Calgary student tests positive for COVID-19 at Catholic summer school
Case renews scrutiny of plan for in-person classes for all Alberta students this fall
The Calgary Catholic School District confirms a student attending summer school at St. Francis High School has tested positive for COVID-19 and says the school will remain open.
"The student, teacher and class members have been instructed to quarantine for 14 days as per Alberta Health Services (AHS) guidelines," Sandra Borowski, senior communication specialist with the Catholic district, said in an email to CBC.
"We are working closely with AHS as they are investigating to determine where the student contracted the illness and who the student has been in contact with since. We will be conducting a deep clean of the school and will continue with our enhanced cleaning protocols moving forward. The school will remain open for the remainder of summer school."
The student was attending St. Francis High School, which is one of two schools in the Catholic system operating summer school in Calgary. The other is Bishop O'Byrne Senior High School. Both schools have enacted strict social distancing guidelines.
Bryan Szumlas, chief superintendent of the Calgary Catholic School District, has said the district's summer school has been operating under Scenario 2 re-entry rules, and limiting students to 14 per classroom space. Under Scenerio 1, which the province has announced will happen in the fall, there will be more students per classroom.
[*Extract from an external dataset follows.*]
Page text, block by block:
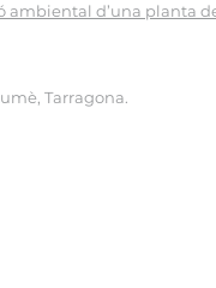
ambiental d’una planta
Tarragona.

The government's guide for school re-entry under Scenario 1 has several specific recommendations, including cohorting classes where possible, implementing social distancing techniques, staggering breaks and class times as well as drop-off and pickup times and locations, and implementing assigned seating on school buses.
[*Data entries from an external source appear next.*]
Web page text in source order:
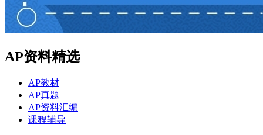
AP资料精选
AP教材
AP真题
AP资料汇编
课程辅导
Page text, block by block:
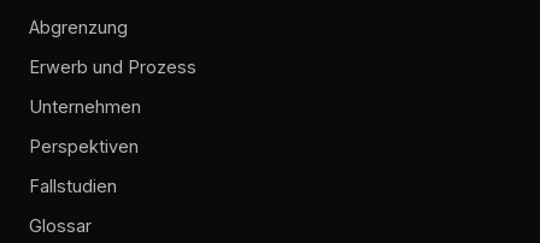
Abgrenzung
Erwerb und Prozess
Unternehmen
Perspektiven
Fallstudien
Glossar
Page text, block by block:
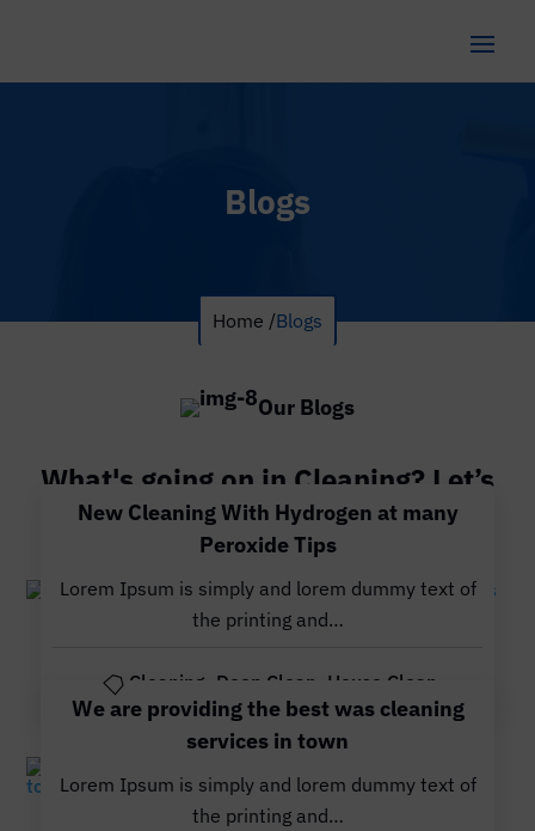
Blogs
Home /Blogs
Our Blogs
What's going on in Cleaning? Let’s
see our blogs
New Cleaning With Hydrogen at many
Peroxide Tips
Cleaning Deep Clean House Clean
Lorem Ipsum is simply and lorem dummy text of
the printing and…
We are providing the best was cleaning
services in town
Lorem Ipsum is simply and lorem dummy text of
the printing and…

The Catholic summer school classes are one measure of how well the government's re-entry plan will work in the fall, Education Minister Adriana LaGrange said last week.
"They ran in-person summer school and used the guidelines that were in our re-entry plan and they've been able to function very, very well," LaGrange said. "We know, given just a snapshot through the summer school program, that we can extrapolate that and and feel that it will work with all of our schools across the province."
Premier Jason Kenney said the province was also told about a staff member who was symptomatic earlier in the summer, but their results came back negative.
"I've been clear, as was Dr. Hinshaw when we announced our intention for a safe reopening of the schools, that there will be positive cases," Kenney said in a press briefing Tuesday. "With three-quarters of a million students, and tens of thousands of teachers and staff, it's inevitable that there will be some cases."
Kenney pointed to successful school reopenings in other parts of the world.
"When we look to jurisdictions like, for example, Taiwan and South Korea, very densely populated countries who have continued to operate their schools without limitations over the past five months, we've seen no significant outbreaks. And that's generally been the case across jurisdictions that either maintained their schools or reopened them," Kenney said.
Kenney added that the school reopening program was designed in careful consultation with the chief medical officer for health, with Alberta Health Services, with superintendents, school boards, parents, councils and others.
"Very clear guidelines have been provided to the school so the reality is simply this: as long as COVID is a reality, there are going to be infections," Kenney said. "That challenge for us is to ensure that those infections don't reach a peak which overwhelms our health-care system."
Risk is small, Kenney says
Kenney said though cases have been rising, the evidence suggests that younger people are less affected by COVID infections.
"The younger you go, the less impactful it is. In fact, my understanding is that since the pandemic started in Canada five months ago, we've seen only one fatality of anybody under the age of 20," Kenney said.
"And I don't believe any fatalities under the age of 72 in Alberta since, I believe, since April. So the the chances of children becoming negatively affected by the virus are not non-existent, but they are very small statistically, which is I believe one of the reasons why our public health officials have given us the green light to proceed with the opening of the schools."